## Problem details
Write out, word for word, the line that contains "hovering or placing the cursor within its" and each line after it down to the last line of the data below. Include nothing more.

[Dataset excerpts]
= = = = =

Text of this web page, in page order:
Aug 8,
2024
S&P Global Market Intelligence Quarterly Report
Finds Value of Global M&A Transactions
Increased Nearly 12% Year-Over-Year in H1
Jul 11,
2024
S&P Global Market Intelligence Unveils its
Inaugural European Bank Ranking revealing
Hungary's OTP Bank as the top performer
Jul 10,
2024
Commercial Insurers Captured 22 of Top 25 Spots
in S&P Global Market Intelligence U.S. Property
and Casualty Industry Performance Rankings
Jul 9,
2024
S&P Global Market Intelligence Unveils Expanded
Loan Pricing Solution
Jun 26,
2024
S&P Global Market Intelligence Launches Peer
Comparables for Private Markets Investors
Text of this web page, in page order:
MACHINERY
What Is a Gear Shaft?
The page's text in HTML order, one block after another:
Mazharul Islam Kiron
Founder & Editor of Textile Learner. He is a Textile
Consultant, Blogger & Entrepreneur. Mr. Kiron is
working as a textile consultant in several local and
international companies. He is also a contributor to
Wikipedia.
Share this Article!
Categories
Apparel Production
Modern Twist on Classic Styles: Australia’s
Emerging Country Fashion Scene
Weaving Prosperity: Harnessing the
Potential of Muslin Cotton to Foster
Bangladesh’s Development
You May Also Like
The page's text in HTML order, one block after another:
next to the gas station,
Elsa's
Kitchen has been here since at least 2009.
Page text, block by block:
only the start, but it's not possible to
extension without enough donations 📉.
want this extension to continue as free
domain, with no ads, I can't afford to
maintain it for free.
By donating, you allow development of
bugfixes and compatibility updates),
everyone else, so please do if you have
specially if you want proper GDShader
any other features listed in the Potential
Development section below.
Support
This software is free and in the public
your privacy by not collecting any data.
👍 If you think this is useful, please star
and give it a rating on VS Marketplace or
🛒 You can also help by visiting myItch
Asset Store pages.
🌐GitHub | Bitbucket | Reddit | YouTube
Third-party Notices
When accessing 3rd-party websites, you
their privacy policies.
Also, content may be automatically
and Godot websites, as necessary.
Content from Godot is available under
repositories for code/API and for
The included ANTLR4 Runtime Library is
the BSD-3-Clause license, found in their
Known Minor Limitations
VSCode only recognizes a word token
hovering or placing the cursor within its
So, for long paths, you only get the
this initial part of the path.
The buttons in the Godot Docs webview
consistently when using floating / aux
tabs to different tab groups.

= = = = =

## Solved problem
hovering or placing the cursor within its
So, for long paths, you only get the
this initial part of the path.
The buttons in the Godot Docs webview
consistently when using floating / aux
tabs to different tab groups.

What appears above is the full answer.